■ **What to work on**
Take the entries below and reproduce exactly the portion that begins at the line containing "y1, x2, y2]." and ends at the line containing "Améliorations possibles [7, 103, 228, 131]", keeping both ends, dropping pictures, and adding nothing else.

■ **Task material**
━━━
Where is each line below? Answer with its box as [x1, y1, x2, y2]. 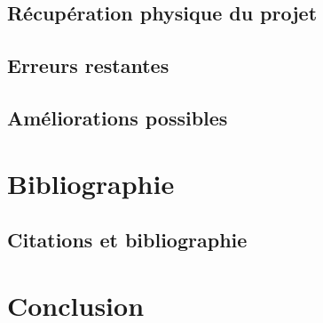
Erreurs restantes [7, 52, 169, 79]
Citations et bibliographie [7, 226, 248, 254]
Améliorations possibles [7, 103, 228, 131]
━━━
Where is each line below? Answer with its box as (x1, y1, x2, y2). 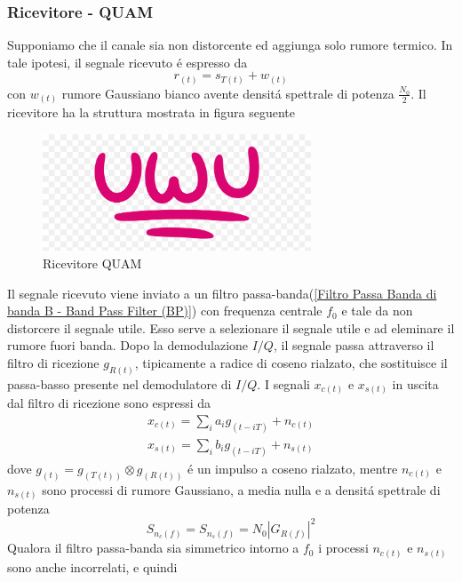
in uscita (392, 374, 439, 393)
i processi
━━━
■ **Answer to this problem**
Where is each line below? Answer with its box as [x1, y1, x2, y2]. 
Erreurs restantes [7, 52, 169, 79]
Citations et bibliographie [7, 226, 248, 254]
Améliorations possibles [7, 103, 228, 131]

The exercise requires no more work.